Context:
In my recent answer I proved that a certain map $T$ is linear, and smooth. In that answer I work with a Cauchy foliation $\Omega_s(x,y,z)$ of a Lorentzian manifold. In this question I will take the same foliation of one lower dimension and embed it in Euclidean space with the usual metric, instead of Lorentzian space.
(2+1)-dim.
Let $x,y$ be space variables and let $s$ be a time variable i.e. $(2+1)$-dim. (later on I will reverse these dimensions).

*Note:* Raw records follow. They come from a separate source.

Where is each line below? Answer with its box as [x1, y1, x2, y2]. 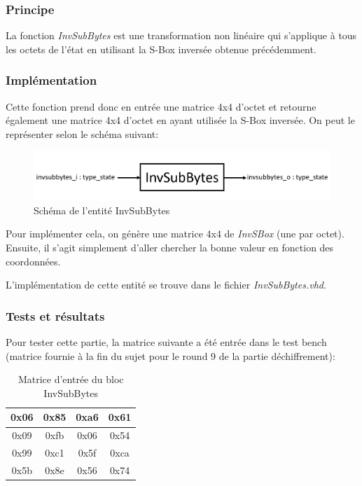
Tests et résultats [6, 307, 105, 324]
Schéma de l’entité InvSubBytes [34, 202, 170, 217]
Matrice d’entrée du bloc [18, 372, 124, 387]
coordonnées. [6, 254, 61, 268]
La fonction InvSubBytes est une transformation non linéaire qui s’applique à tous [6, 28, 357, 43]
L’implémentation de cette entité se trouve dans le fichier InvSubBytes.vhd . [6, 277, 326, 292]
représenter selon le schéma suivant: [6, 126, 159, 141]
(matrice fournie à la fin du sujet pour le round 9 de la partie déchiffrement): [6, 348, 335, 363]
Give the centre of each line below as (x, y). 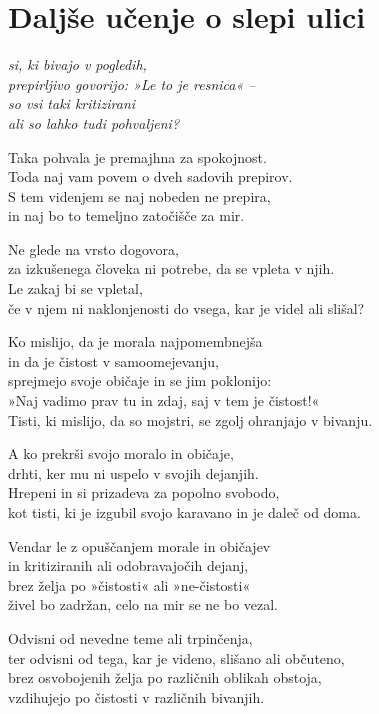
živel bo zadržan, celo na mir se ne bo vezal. (143, 604)
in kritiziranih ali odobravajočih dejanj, (128, 565)
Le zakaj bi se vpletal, (75, 288)
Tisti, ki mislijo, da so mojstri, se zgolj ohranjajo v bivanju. (190, 419)
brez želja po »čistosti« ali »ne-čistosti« (129, 584)
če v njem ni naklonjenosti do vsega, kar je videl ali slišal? (186, 307)
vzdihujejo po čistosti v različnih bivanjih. (136, 696)
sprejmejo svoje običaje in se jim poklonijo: (140, 380)
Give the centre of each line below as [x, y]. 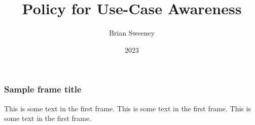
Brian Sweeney [132, 33]
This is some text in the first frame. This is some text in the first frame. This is [128, 108]
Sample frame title [43, 89]
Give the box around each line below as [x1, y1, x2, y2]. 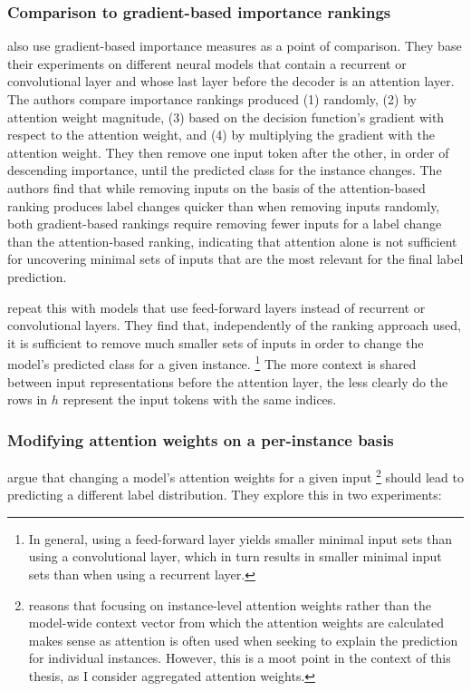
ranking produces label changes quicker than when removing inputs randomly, [7, 196, 440, 215]
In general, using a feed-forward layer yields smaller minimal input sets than [28, 529, 453, 548]
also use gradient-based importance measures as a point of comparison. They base [7, 36, 462, 55]
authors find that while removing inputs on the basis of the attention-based [7, 178, 426, 197]
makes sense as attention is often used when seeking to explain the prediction [28, 630, 458, 649]
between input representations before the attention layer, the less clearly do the [7, 372, 448, 391]
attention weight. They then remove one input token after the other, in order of [7, 142, 449, 161]
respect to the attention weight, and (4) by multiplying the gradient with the [7, 125, 435, 144]
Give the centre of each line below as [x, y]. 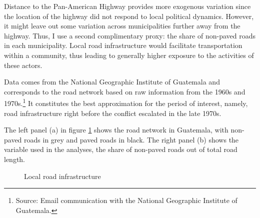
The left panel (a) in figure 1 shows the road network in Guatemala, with [116, 130]
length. [15, 159]
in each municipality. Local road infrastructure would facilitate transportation [123, 45]
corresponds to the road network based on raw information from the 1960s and [125, 91]
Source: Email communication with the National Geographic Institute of [126, 200]
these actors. [23, 65]
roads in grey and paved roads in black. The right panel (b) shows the [131, 139]
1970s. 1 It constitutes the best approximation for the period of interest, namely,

With this embedding into Euclidean space it turns out that $\Omega$ now satisfies a nonlinear first order partial differential equation
$$2\sqrt{s}\frac{\partial}{\partial s}\sqrt{\Omega}=\sqrt{x}~\Psi\Omega$$
where $$\Psi \Omega := \sum_{i=1}^2 \sqrt{-\frac{\partial}{\partial x_i}\Omega}$$
let $x_1=x$ and $x_2=y$. Then equivalently we have
$$ 2\sqrt{s} \frac{\partial}{\partial s} \sqrt{\Omega_s(x,y)}=\sqrt{x}~\sqrt{-\frac{\partial}{\partial x}\Omega_s(x,y)}+ \sqrt{x}\sqrt{-\frac{\partial}{\partial y}\Omega_s(x,y)} \tag{1}$$
where we recover a particular solution using the ansatz:
$$\Omega_{s}(x,y)= \varphi_s(x)\varphi_s(y) \space\space\space\space\space{x,y\in(0,1)} \space\space\space{s >0}$$
where $\Omega_s(x,y)=e^{\frac{s}{\log x}+\frac{s}{\log y}}.$
This ansatz is leveraged from recognizing that $\varphi_s(x)$ is a solution to the linear parabolic diffusion equation:
$$ s\frac{\partial^2}{\partial s^2} \varphi_s(x)=-x\frac{\partial}{\partial x} \varphi_s(x) \tag{2} $$
and that $\varphi_s(y)$ is a solution to the linear parabolic diffusion equation:
$$s\frac{\partial^2}{\partial s^2} \varphi_s(y)=-y\frac{\partial}{\partial y} \varphi_s(y) \tag{3}$$
Probability theory:
If you're familiar with probability theory, if we think of $\varphi_s(x)$ and $\varphi_s(y)$ as unnormalized marginal distributions, then $\Omega_s(x,y)$ is just the joint distribution, for $x$ and $y$ independent random variables. This implies that the marginals satisfy linear PDE's but the joint satisfies a nonlinear PDE.
(1+2)-dim.
Now let $s_1$ and $s_2$ be time variables and let $x$ be the only space variable. We've reversed the above dimensions.
In this case, we have $$\psi_s(x)=e^{\frac{s_1}{\log x}}e^{\frac{s_2}{\log x}}=e^{\frac{s_1+s_2}{\log x}}$$
which solves the linear PDE
$$ \bigg(\sum_{i=1}^2 s_i\bigg)\Delta \psi=-2x\frac{\partial}{\partial x} \psi \tag{4} $$
Is there a theoretical reason why switching the dimensions of time and space here, results in a linear vs. nonlinear PDE?
Note that in one dimension both $\varphi$ and $\psi$ satisfy $(1)$ and $(4)$ making this nontrivial. In one dimension there is common ground between the linear and nonlinear PDE's but there is divergence when the dimensions increase.